■ **Problem to work on**
Here is the task for the records below: repeat exactly the lines from the one with "impressively fast analytic" to the one with "find a simplicial map [28, 473, 146, 492]", both included, and nothing else.

■ **Material for this task**
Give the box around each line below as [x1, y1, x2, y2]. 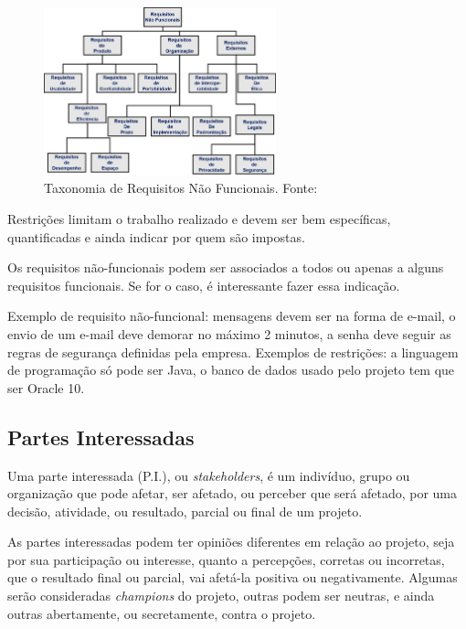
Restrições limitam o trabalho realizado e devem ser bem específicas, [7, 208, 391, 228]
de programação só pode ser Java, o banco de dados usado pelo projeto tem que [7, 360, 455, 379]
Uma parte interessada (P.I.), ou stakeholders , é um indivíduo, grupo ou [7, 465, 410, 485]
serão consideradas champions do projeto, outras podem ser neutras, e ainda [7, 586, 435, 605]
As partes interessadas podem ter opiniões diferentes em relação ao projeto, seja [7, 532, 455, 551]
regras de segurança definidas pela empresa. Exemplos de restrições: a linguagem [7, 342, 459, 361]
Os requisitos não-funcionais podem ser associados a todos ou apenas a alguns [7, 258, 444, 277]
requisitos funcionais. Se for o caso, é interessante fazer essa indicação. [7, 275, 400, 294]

...

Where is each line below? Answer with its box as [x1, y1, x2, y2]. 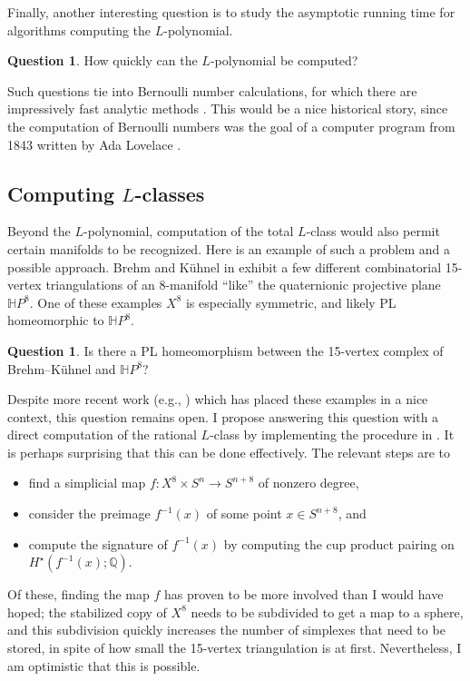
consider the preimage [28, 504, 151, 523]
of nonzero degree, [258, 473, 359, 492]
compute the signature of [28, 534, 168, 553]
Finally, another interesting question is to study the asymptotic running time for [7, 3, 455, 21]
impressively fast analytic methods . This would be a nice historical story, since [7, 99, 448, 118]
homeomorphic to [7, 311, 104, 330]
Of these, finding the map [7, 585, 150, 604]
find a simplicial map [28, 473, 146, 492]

■ **Answer for the task**
impressively fast analytic methods . This would be a nice historical story, since [7, 99, 448, 118]
homeomorphic to [7, 311, 104, 330]
Of these, finding the map [7, 585, 150, 604]
find a simplicial map [28, 473, 146, 492]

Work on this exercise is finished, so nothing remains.